____ DATASET

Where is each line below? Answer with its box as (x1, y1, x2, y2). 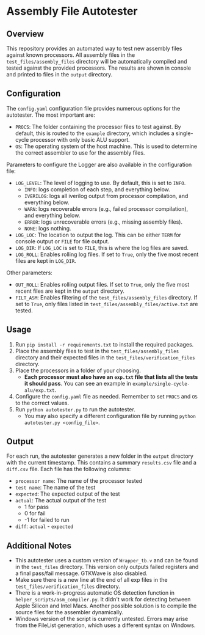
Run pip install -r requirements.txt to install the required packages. (15, 340, 194, 348)
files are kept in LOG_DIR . (15, 257, 76, 264)
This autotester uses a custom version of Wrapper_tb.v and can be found (15, 557, 198, 564)
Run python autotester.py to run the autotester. (15, 405, 135, 413)
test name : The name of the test (15, 484, 96, 491)
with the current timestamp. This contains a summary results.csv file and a (6, 459, 197, 466)
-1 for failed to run (24, 516, 70, 524)
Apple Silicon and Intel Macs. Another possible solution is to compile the (15, 602, 197, 609)
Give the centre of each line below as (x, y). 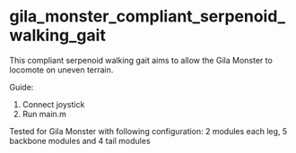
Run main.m (44, 114)
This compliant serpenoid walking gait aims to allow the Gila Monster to (141, 60)
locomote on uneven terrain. (61, 70)
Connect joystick (53, 104)
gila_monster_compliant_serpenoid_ (147, 17)
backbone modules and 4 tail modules (80, 140)
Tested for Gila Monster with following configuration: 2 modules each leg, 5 (148, 131)
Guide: (22, 87)
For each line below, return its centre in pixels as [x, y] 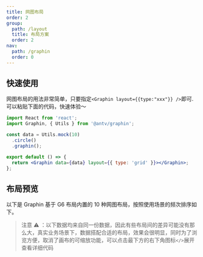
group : [15, 23]
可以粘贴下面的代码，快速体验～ [46, 106]
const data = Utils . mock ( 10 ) [43, 135]
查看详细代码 [37, 248]
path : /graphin [31, 52]
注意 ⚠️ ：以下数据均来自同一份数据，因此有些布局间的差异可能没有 [105, 225]
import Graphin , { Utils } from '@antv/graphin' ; [71, 124]
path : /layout [29, 29]
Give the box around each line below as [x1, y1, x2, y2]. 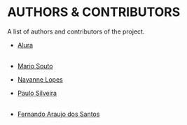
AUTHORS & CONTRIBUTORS [7, 4, 181, 20]
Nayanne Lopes [17, 75, 63, 84]
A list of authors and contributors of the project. [7, 27, 145, 36]
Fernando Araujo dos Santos [17, 110, 100, 118]
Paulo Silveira [17, 89, 57, 97]
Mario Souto [17, 61, 53, 70]
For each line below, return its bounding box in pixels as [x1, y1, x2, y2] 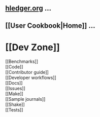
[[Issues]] [5, 85, 25, 91]
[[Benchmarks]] [5, 58, 38, 64]
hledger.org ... [5, 4, 52, 13]
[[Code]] [5, 63, 23, 70]
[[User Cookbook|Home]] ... [5, 21, 95, 30]
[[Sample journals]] [5, 96, 46, 102]
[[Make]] [5, 91, 24, 97]
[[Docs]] [5, 80, 23, 86]
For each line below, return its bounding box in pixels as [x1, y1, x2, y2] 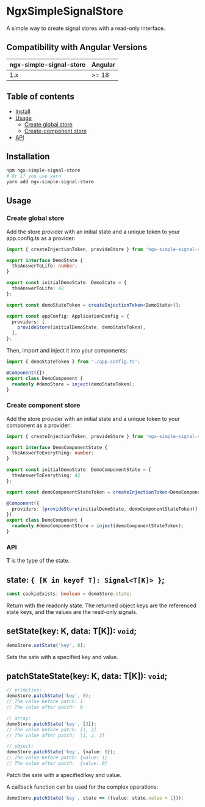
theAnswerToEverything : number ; [12, 450, 95, 456]
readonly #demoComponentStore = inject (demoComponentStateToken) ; [12, 523, 184, 529]
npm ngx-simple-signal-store [6, 167, 81, 173]
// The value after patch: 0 [6, 704, 84, 710]
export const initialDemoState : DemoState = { [6, 280, 127, 286]
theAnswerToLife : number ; [12, 263, 78, 269]
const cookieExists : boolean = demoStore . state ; [6, 591, 132, 597]
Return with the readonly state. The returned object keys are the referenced [6, 602, 196, 609]
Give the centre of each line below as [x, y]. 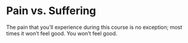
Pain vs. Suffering [51, 11]
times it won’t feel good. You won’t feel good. [62, 33]
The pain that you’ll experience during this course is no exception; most [94, 27]
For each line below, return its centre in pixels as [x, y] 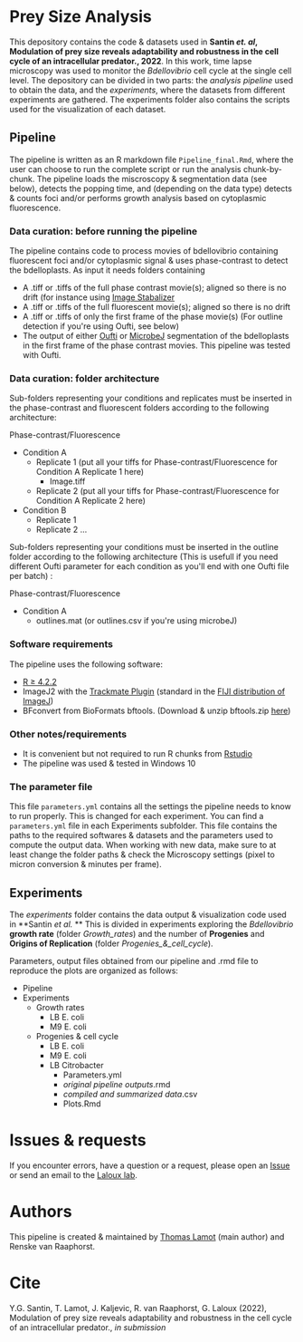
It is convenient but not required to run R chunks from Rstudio [137, 753]
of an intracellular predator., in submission [88, 1327]
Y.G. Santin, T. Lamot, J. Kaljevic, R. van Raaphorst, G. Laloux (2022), [138, 1308]
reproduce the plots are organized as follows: [94, 970]
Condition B [44, 510]
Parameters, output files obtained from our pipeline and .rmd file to [134, 961]
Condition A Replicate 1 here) [90, 472]
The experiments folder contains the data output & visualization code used [148, 915]
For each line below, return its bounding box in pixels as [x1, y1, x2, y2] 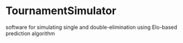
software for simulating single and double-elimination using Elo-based [5, 24, 178, 31]
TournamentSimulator [5, 4, 116, 18]
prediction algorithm [5, 29, 55, 37]
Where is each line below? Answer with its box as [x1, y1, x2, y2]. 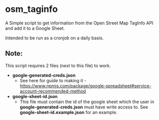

________

→ TASK PROMPT
Type the listing out again word for word, passing over each picture.

→ RESPONSE TO THIS TASK
Where is each line below? Answer with its box as (x1, y1, x2, y2). 
Run pip install -r requirements.txt to install the required packages. (15, 340, 194, 348)
files are kept in LOG_DIR . (15, 257, 76, 264)
This autotester uses a custom version of Wrapper_tb.v and can be found (15, 557, 198, 564)
Run python autotester.py to run the autotester. (15, 405, 135, 413)
test name : The name of the test (15, 484, 96, 491)
with the current timestamp. This contains a summary results.csv file and a (6, 459, 197, 466)
-1 for failed to run (24, 516, 70, 524)
Apple Silicon and Intel Macs. Another possible solution is to compile the (15, 602, 197, 609)
Give the centre of each line below as (x, y). 
Run main.m (44, 114)
This compliant serpenoid walking gait aims to allow the Gila Monster to (141, 60)
locomote on uneven terrain. (61, 70)
Connect joystick (53, 104)
gila_monster_compliant_serpenoid_ (147, 17)
backbone modules and 4 tail modules (80, 140)
Tested for Gila Monster with following configuration: 2 modules each leg, 5 (148, 131)
Guide: (22, 87)
For each line below, return its centre in pixels as [x, y] 
group : [15, 23]
可以粘贴下面的代码，快速体验～ [46, 106]
const data = Utils . mock ( 10 ) [43, 135]
查看详细代码 [37, 248]
path : /graphin [31, 52]
注意 ⚠️ ：以下数据均来自同一份数据，因此有些布局间的差异可能没有 [105, 225]
import Graphin , { Utils } from '@antv/graphin' ; [71, 124]
path : /layout [29, 29]
Give the box around each line below as [x1, y1, x2, y2]. 
AUTHORS & CONTRIBUTORS [7, 4, 181, 20]
Nayanne Lopes [17, 75, 63, 84]
A list of authors and contributors of the project. [7, 27, 145, 36]
Fernando Araujo dos Santos [17, 110, 100, 118]
Paulo Silveira [17, 89, 57, 97]
Mario Souto [17, 61, 53, 70]
For each line below, return its bounding box in pixels as [x1, y1, x2, y2] 
[[Issues]] [5, 85, 25, 91]
[[Benchmarks]] [5, 58, 38, 64]
hledger.org ... [5, 4, 52, 13]
[[Code]] [5, 63, 23, 70]
[[User Cookbook|Home]] ... [5, 21, 95, 30]
[[Sample journals]] [5, 96, 46, 102]
[[Make]] [5, 91, 24, 97]
[[Docs]] [5, 80, 23, 86]
For each line below, return its bounding box in pixels as [x1, y1, x2, y2] 
theAnswerToEverything : number ; [12, 450, 95, 456]
readonly #demoComponentStore = inject (demoComponentStateToken) ; [12, 523, 184, 529]
npm ngx-simple-signal-store [6, 167, 81, 173]
// The value after patch: 0 [6, 704, 84, 710]
export const initialDemoState : DemoState = { [6, 280, 127, 286]
theAnswerToLife : number ; [12, 263, 78, 269]
const cookieExists : boolean = demoStore . state ; [6, 591, 132, 597]
Return with the readonly state. The returned object keys are the referenced [6, 602, 196, 609]
Give the centre of each line below as [x, y]. 
Pain vs. Suffering [51, 11]
times it won’t feel good. You won’t feel good. [62, 33]
The pain that you’ll experience during this course is no exception; most [94, 27]
For each line below, return its centre in pixels as [x, y] 
It is convenient but not required to run R chunks from Rstudio [137, 753]
of an intracellular predator., in submission [88, 1327]
Y.G. Santin, T. Lamot, J. Kaljevic, R. van Raaphorst, G. Laloux (2022), [138, 1308]
reproduce the plots are organized as follows: [94, 970]
Condition B [44, 510]
Parameters, output files obtained from our pipeline and .rmd file to [134, 961]
Condition A Replicate 1 here) [90, 472]
The experiments folder contains the data output & visualization code used [148, 915]
For each line below, return its bounding box in pixels as [x1, y1, x2, y2] 
software for simulating single and double-elimination using Elo-based [5, 24, 178, 31]
TournamentSimulator [5, 4, 116, 18]
prediction algorithm [5, 29, 55, 37]
Where is each line below? Answer with its box as [x1, y1, x2, y2]. 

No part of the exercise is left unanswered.